A vessel has come under attack from three boats with three or four people aboard south of Yemen’s coastal town of Nishtun with shots being fired at the vessel.

Britain’s Maritime Trade Operations (UKMTO) reported the attack on Friday without further details on the vessel or the perpetrators.

The Gulf of Aden is a crucial route for global trade and has seen numerous attacks attributed to Yemen’s Iranian-backed Houthi rebels amid the civil war in the country as well as the proxy war between Tehran and Riyadh.

The region was also once plagued with Somali pirate attacks, but they have significantly decreased in recent years. It is not clear if the Friday attack is the work of Houthis or pirates.
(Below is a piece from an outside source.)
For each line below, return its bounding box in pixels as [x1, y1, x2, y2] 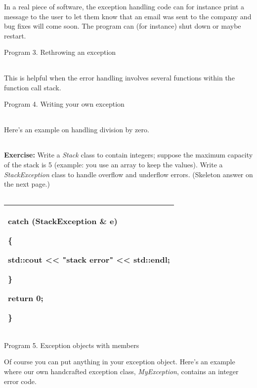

Nishtun is held by forces allied to Yemen’s internationally recognized government, backed by the Saudi-led coalition, but Houthi attacks have happened there before such as in December 2020.

The attack occurred a day after Iran’s navy seized a Marshall Islands-flagged oil tanker in the Gulf of Oman amid wider tensions over Tehran’s nuclear program.

The US Navy’s Mideast-based 5th Fleet identified the vessel as the Advantage Sweet.

Satellite tracking data for the vessel from MarineTraffic.com showed it in the Gulf of Oman just north of Oman’s capital, Muscat, on Thursday afternoon. It had just come from Kuwait and was carrying crude for Chevron to Houston, Texas.